私立大学の入学試験で、受験生がスマートグラスで設問を撮影し、SNSで当該科目が得意な人に報酬を約束し、回答を依頼しました。偽計業務妨害容疑で書類送検されました。本日は、本件について、考えてみます。

カンニングがルール違反であることは、社会の常識です。受験生が、それを知らない訳は、ありません。不正行為に至るにはプロセスがあり、不正のトライアングルと呼ばれています。
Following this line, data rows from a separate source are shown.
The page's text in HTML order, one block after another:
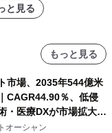
と見る
もっと見る
市場、2035年544億米
CAGR44.90％、低侵
・医療DXが市場拡大を
オーシャン
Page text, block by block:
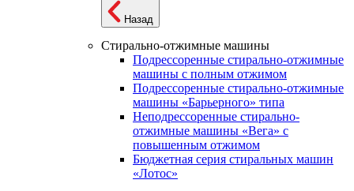
Назад
Стирально-отжимные машины
Подрессоренные стирально-отжимные
машины с полным отжимом
Подрессоренные стирально-отжимные
машины «Барьерного» типа
Неподрессоренные стирально-
отжимные машины «Вега» с
повышенным отжимом
Бюджетная серия стиральных машин
«Лотос»
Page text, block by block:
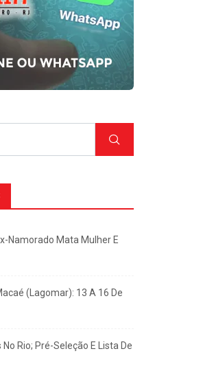
Namorado Mata Mulher E
(Lagomar): 13 A 16 De
Rio; Pré-Seleção E Lista De
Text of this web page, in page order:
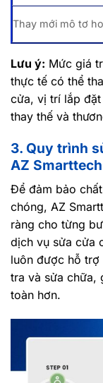
Thay mới mô tơ
Lưu ý: Mức giá
thực tế có thể
cửa, vị trí lắp
thay thế và
3. Quy trình
AZ Smarttech
Để đảm bảo
chóng, AZ
ràng cho từng
dịch vụ sửa cửa
luôn được hỗ trợ
tra và sửa chữa,
toàn hơn.
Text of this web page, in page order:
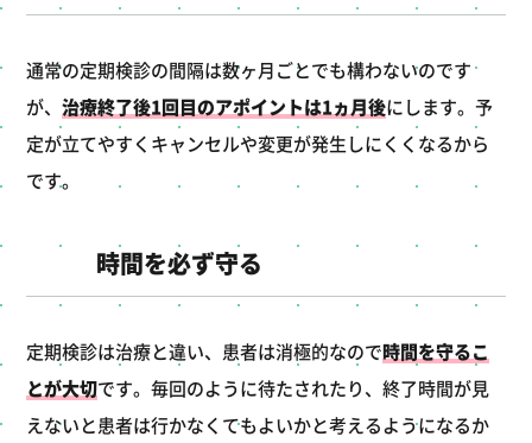
通常の定期検診の間隔は数ヶ月ごとでも構わないのです
が、治療終了後1回目のアポイントは1ヵ月後にします。予
定が立てやすくキャンセルや変更が発生しにくくなるから
です。
時間を必ず守る
定期検診は治療と違い、患者は消極的なので時間を守るこ
とが大切です。毎回のように待たされたり、終了時間が見
えないと患者は行かなくてもよいかと考えるようになるか
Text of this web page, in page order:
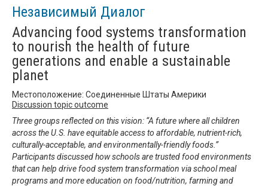
Независимый Диалог
Advancing food systems transformation
to nourish the health of future
generations and enable a sustainable
planet
Местоположение: Соединенные Штаты Америки
Discussion topic outcome
Three groups reflected on this vision: “A future where all children
across the U.S. have equitable access to affordable, nutrient-rich,
culturally-acceptable, and environmentally-friendly foods.”
Participants discussed how schools are trusted food environments
that can help drive food system transformation via school meal
programs and more education on food/nutrition, farming and
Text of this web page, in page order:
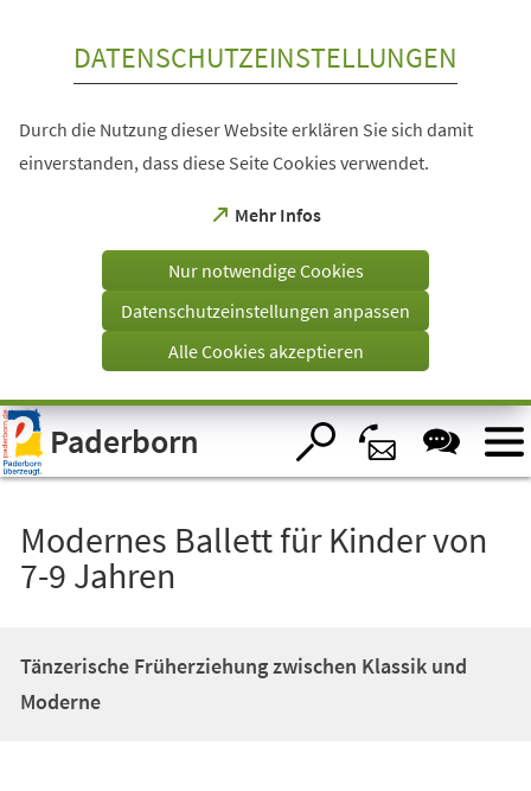
Visuelle
Assistenzsoftware
öffnen.
DATENSCHUTZEINSTELLUNGEN
Durch die Nutzung dieser Website erklären Sie sich damit
einverstanden, dass diese Seite Cookies verwendet.
Mehr Infos
(Öffnet
einem
Tab)
Nur notwendige Cookies
Datenschutzeinstellungen anpassen
Alle Cookies akzeptieren
Paderborn
Modernes Ballett für Kinder von
7-9 Jahren
Tänzerische Früherziehung zwischen Klassik und
Moderne
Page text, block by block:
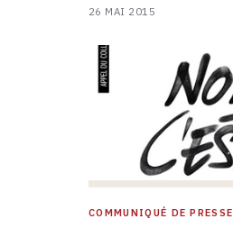
26 MAI 2015
COMMUNIQUÉ DE PRESSE
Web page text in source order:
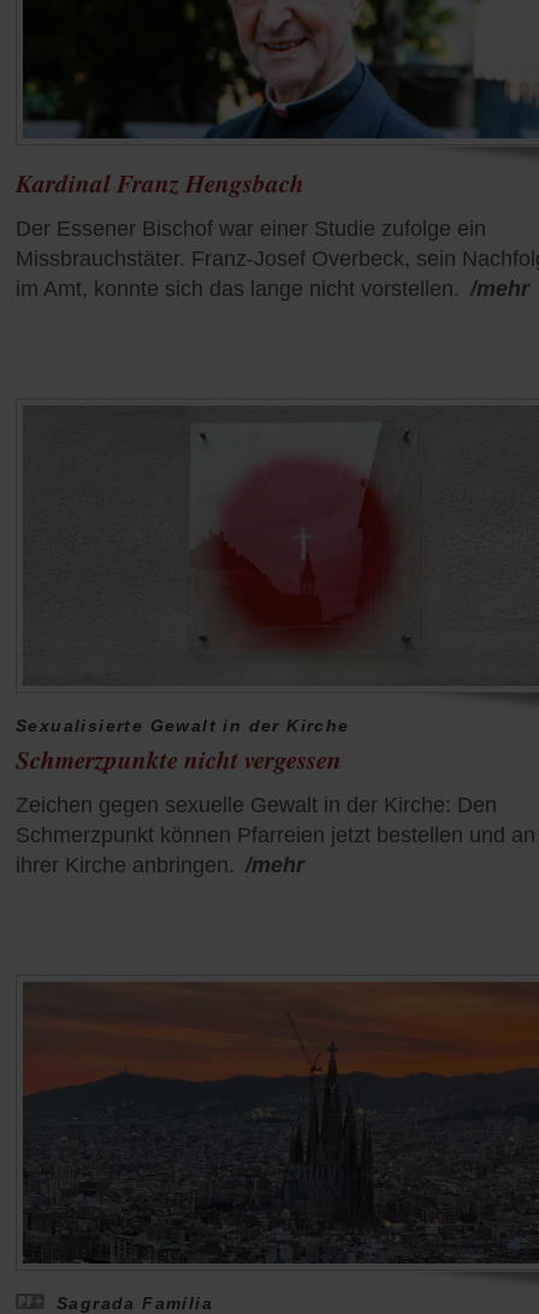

不正のトライアングルとは、動機、機会、正当化の3つの要素が揃った時に、人は不正を犯すそうです。今回の場合、国立大学に合格できず、私立大学に入れないと浪人する、または浪人できない事情という動機があると、推察できます。

機会とは、試験中に不正に正解を得ることです。スマートグラスとSNSを通じた正解を得る技術の両方が揃うことにより、機会が充足されます。ここまでは、一般的に考え得ることであり、倫理観があれば実行することは、ありません。

今回は、3つ目の正当化の要件も満たしたと思われます。正当化とは、一回だけ、誰かの為、この程度は構わないという考え方です。この学校・学部だけ、両親の喜ぶ顔が見たい為、数問だけなら影響ないと、頭の中で正当化したことで、実行しました。

コンプライアンス担当部署としては、不正のトライアングルを充足させないよう、平時の教育が必要です。教育すべきは、その行為の結果、最悪の事態が起こったら、どうなるのかを考えさせることです。

試験中に見つかり受験できない、合格後に発覚して入学取消を受けることが、最悪の事態です。他校の合格も取消となり、以降は大学受験ができなくなります。1校に対する行為が、進学の機会を奪うことまで、教育すべきです。偽計業務妨害を覚える必要はありませんが、罪に問われて報道されると教えると良いと思います。

更に、家族も非難を受けて、職場や地位を失うことにも繋がりかねません。今まで培った信頼が一瞬でなくなり、孤独な人生が始まります。恐ろしいのは法令違反による裁きでなく、社会からのシェアアウトなのです。